In which case, why get a motorbike at all? Why not take up needlework instead?

Also, valves actuated by push-rods? This is the Twenty-First century. We don’t use magnetos or starting handles and we don’t use push-rods either.

17 thoughts on “”

  1. I admit I’m kind of embarrassed by how loud the MX5 I’m driving is. A previous owner (not me) seems to have removed all the muffling for more of that free-flowing exhaust action.

    I take a (very small) amount of comfort that at least it was done to help performance rather than just adding a ‘resonator tip’ or some such silly thing.

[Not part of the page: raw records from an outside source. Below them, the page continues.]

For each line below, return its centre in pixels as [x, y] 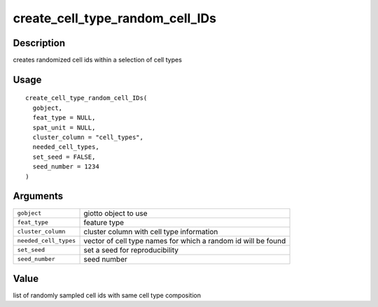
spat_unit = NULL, [64, 127]
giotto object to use [115, 213]
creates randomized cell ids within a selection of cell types [97, 60]
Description [39, 43]
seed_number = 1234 [66, 167]
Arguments [38, 196]
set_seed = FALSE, [64, 157]
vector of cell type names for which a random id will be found [185, 241]
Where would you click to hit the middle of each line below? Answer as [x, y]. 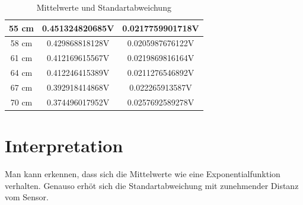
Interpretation [64, 145]
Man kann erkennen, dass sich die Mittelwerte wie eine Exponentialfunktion [143, 174]
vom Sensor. [27, 197]
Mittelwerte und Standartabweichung [104, 7]
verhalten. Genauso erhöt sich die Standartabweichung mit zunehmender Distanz [152, 185]
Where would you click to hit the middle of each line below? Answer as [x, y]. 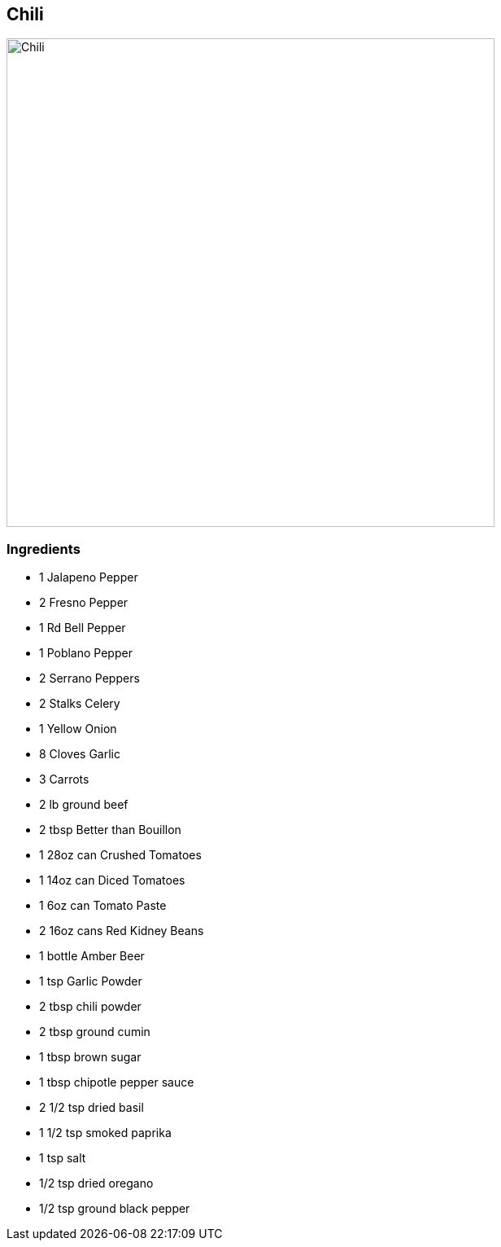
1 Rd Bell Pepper [83, 628]
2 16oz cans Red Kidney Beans [122, 931]
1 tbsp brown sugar [90, 1057]
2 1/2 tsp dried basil [91, 1108]
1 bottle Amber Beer [92, 956]
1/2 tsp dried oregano [96, 1183]
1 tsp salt [63, 1158]
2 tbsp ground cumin [95, 1032]
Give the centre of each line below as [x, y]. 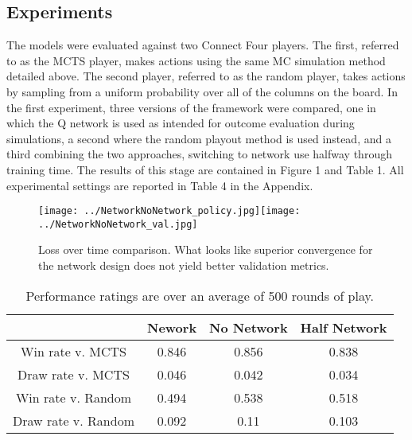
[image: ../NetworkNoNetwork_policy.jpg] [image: [169, 211]
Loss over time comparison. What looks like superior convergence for [206, 249]
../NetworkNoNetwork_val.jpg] [118, 224]
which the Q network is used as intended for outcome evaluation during [181, 123]
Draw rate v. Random [74, 420]
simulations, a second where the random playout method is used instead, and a [199, 138]
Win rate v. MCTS [74, 351]
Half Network [344, 327]

    1. I think it’s perfectly acceptable for a machine to make lots of noise, if it’s bending time and space.

      However, if someone’s trundling along in traffic at 50 km/h, surrounded by people doing exactly the same thing, for that person to try to point out their individuality by having a loud exhaust is pretty ineffective.

    1. Actually no, one doesn’t.

      One monstrosity is a cool thing. Doing something to see if it can be done is justifiable and frankly, downright awesome.

      Producing them en masse and then marketing them to suckers is an entirely different proposition.

  2. That’s a classic case of where marketing is driving the engineering: they’re advertised as being loud (for ‘safety’) and the terrible noise and shaking is an integral part of why people buy the things.
    Likewise, pre-’78 Cessnas with upright tails were faster and more stable than the ones with the sharkfin tail, but the latter sold *much* better.

  3. 90% of it is I’m sure, marketing. People want something that’s retro and hardass. I believe that Harley have made various innovations (like toothed belt drive) on their bikes and had them soundly rejected by the market place. For what Harley engineers *can* make, look at the Buell.

    The other 10% is weight, reliability and engineering costs. Balance shafts, second cylinders, overhead cams and the like all add complication and weight (obviously the latter can be offset by using better materials). They cost money in tooling and design. They also, if not done correctly, break. Italian motorbikes are a good demonstration of this.

    Look at the Lycoming, which drives most Cessna and Piper aircraft around the sky. Incredibly crude technology, mostly from the 1930s. But very reliable and has beaten off rival motors (adapted Porsche engines and similar) for the last 50 years.

    1. Reliability & it’s Consequences

      If you’re tooling around the sky at 10,000 feet and up, you REALLY WANT reliability, and proven reliability will win over unproven reliability when your life is on the line, every time.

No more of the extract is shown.